## WHAT IS REQUIRED:
The records that follow are to be transcribed in full, without their images.

## PROVIDED RECORDS:
++++++++++
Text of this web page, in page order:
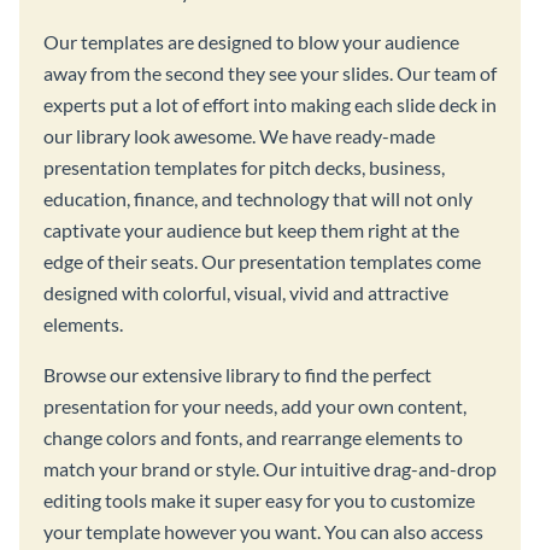
Our templates are designed to blow your audience
away from the second they see your slides. Our team of
experts put a lot of effort into making each slide deck in
our library look awesome. We have ready-made
presentation templates for pitch decks, business,
education, finance, and technology that will not only
captivate your audience but keep them right at the
edge of their seats. Our presentation templates come
designed with colorful, visual, vivid and attractive
elements.
Browse our extensive library to find the perfect
presentation for your needs, add your own content,
change colors and fonts, and rearrange elements to
match your brand or style. Our intuitive drag-and-drop
editing tools make it super easy for you to customize
your template however you want. You can also access
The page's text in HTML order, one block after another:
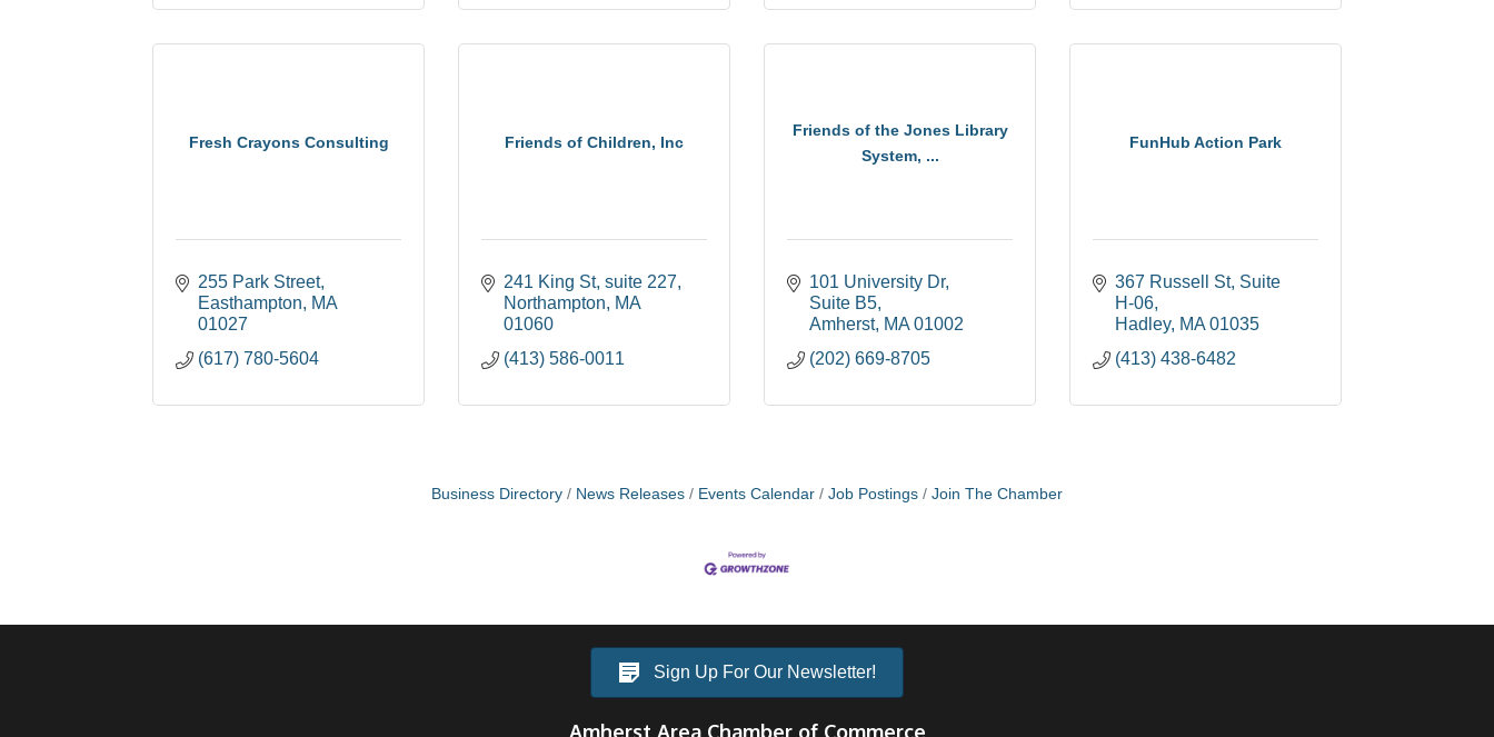
Fresh Crayons Consulting
255 Park Street
Easthampton
MA
01027
(617) 780-5604
Friends of Children, Inc
241 King St suite 227
Northampton
MA
01060
(413) 586-0011
Friends of the Jones Library
System, ...
101 University Dr
Suite B5
Amherst MA 01002
(202) 669-8705
FunHub Action Park
367 Russell St Suite
H-06
Hadley MA 01035
(413) 438-6482
Business Directory News Releases Events Calendar Job Postings Join The Chamber
Sign Up For Our Newsletter!
Amherst Area Chamber of Commerce
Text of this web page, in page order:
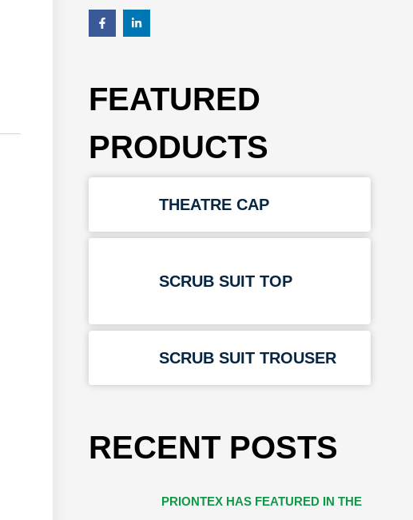
FEATURED
PRODUCTS
THEATRE CAP
SCRUB SUIT TOP
SCRUB SUIT TROUSER
RECENT POSTS
PRIONTEX HAS FEATURED IN THE
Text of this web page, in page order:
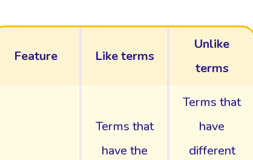
Feature Like terms
Unlike
terms
Terms that
have the
Terms that
have
different
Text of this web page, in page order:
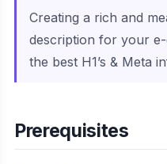
Creating a rich and
description for your
the best H1’s & Meta
Prerequisites
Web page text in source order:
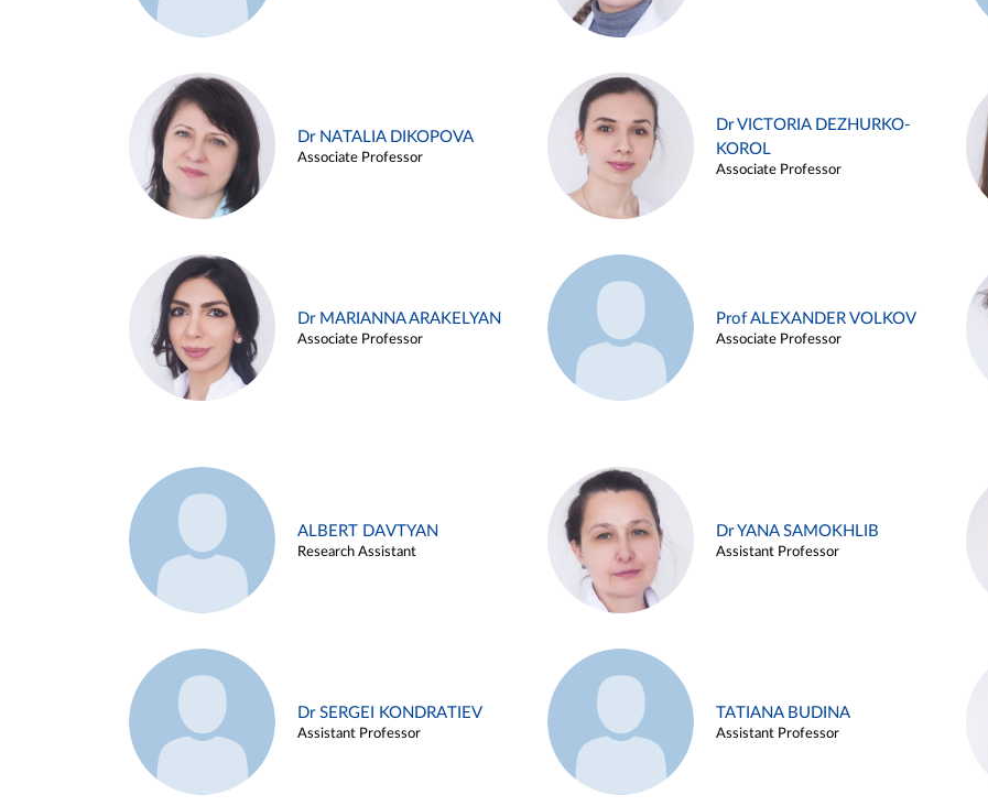
Dr NATALIA DIKOPOVA
Associate Professor
Dr VICTORIA DEZHURKO-
KOROL
Associate Professor
Dr MARIANNA ARAKELYAN
Associate Professor
Prof ALEXANDER VOLKOV
Associate Professor
ALBERT DAVTYAN
Research Assistant
Dr YANA SAMOKHLIB
Assistant Professor
Dr SERGEI KONDRATIEV
Assistant Professor
TATIANA BUDINA
Assistant Professor
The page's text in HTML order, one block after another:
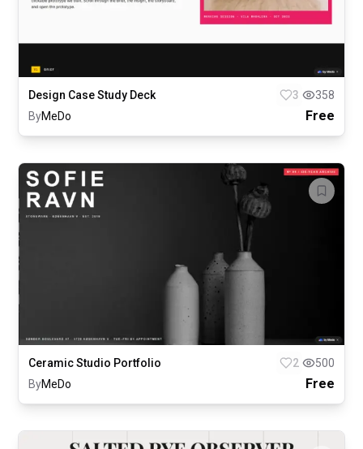
Design Case Study Deck 3
358
ByMeDo Free
Ceramic Studio Portfolio 2
500
ByMeDo Free
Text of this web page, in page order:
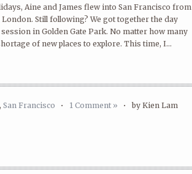
Aine and James flew into San Francisco from
Still following? We got together the day
in Golden Gate Park. No matter how many
of new places to explore. This time, I...
, San Francisco • 1 Comment » •by Kien Lam
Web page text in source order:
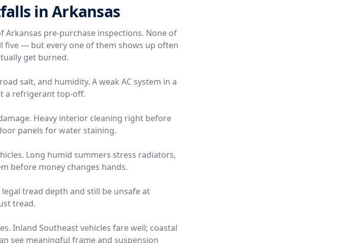
in Arkansas
Arkansas pre-purchase inspections. None of
five — but every one of them shows up often
get burned.
salt, and humidity. A weak AC system in a
a refrigerant top-off.
Heavy interior cleaning right before
panels for water staining.
Long humid summers stress radiators,
before money changes hands.
tread depth and still be unsafe at
tread.
Inland Southeast vehicles fare well; coastal
see meaningful frame and suspension
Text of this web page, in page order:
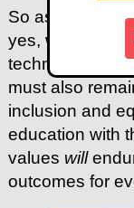
So as we look
yes, we must
technological
must also
inclusion and
education with
values will
outcomes for
++++++++++
## EXERCISE ANSWER:
Text of this web page, in page order:
Our templates are designed to blow your audience
away from the second they see your slides. Our team of
experts put a lot of effort into making each slide deck in
our library look awesome. We have ready-made
presentation templates for pitch decks, business,
education, finance, and technology that will not only
captivate your audience but keep them right at the
edge of their seats. Our presentation templates come
designed with colorful, visual, vivid and attractive
elements.
Browse our extensive library to find the perfect
presentation for your needs, add your own content,
change colors and fonts, and rearrange elements to
match your brand or style. Our intuitive drag-and-drop
editing tools make it super easy for you to customize
your template however you want. You can also access
The page's text in HTML order, one block after another:
Fresh Crayons Consulting
255 Park Street
Easthampton
MA
01027
(617) 780-5604
Friends of Children, Inc
241 King St suite 227
Northampton
MA
01060
(413) 586-0011
Friends of the Jones Library
System, ...
101 University Dr
Suite B5
Amherst MA 01002
(202) 669-8705
FunHub Action Park
367 Russell St Suite
H-06
Hadley MA 01035
(413) 438-6482
Business Directory News Releases Events Calendar Job Postings Join The Chamber
Sign Up For Our Newsletter!
Amherst Area Chamber of Commerce
Text of this web page, in page order:
FEATURED
PRODUCTS
THEATRE CAP
SCRUB SUIT TOP
SCRUB SUIT TROUSER
RECENT POSTS
PRIONTEX HAS FEATURED IN THE
Text of this web page, in page order:
Feature Like terms
Unlike
terms
Terms that
have the
Terms that
have
different
Text of this web page, in page order:
Creating a rich and
description for your
the best H1’s & Meta
Prerequisites
Web page text in source order:
Dr NATALIA DIKOPOVA
Associate Professor
Dr VICTORIA DEZHURKO-
KOROL
Associate Professor
Dr MARIANNA ARAKELYAN
Associate Professor
Prof ALEXANDER VOLKOV
Associate Professor
ALBERT DAVTYAN
Research Assistant
Dr YANA SAMOKHLIB
Assistant Professor
Dr SERGEI KONDRATIEV
Assistant Professor
TATIANA BUDINA
Assistant Professor
The page's text in HTML order, one block after another:
Design Case Study Deck 3
358
ByMeDo Free
Ceramic Studio Portfolio 2
500
ByMeDo Free
Text of this web page, in page order:
Aine and James flew into San Francisco from
Still following? We got together the day
in Golden Gate Park. No matter how many
of new places to explore. This time, I...
, San Francisco • 1 Comment » •by Kien Lam
Web page text in source order:
in Arkansas
Arkansas pre-purchase inspections. None of
five — but every one of them shows up often
get burned.
salt, and humidity. A weak AC system in a
a refrigerant top-off.
Heavy interior cleaning right before
panels for water staining.
Long humid summers stress radiators,
before money changes hands.
tread depth and still be unsafe at
tread.
Inland Southeast vehicles fare well; coastal
see meaningful frame and suspension
Text of this web page, in page order:
So as we look
yes, we must
technological
must also
inclusion and
education with
values will
outcomes for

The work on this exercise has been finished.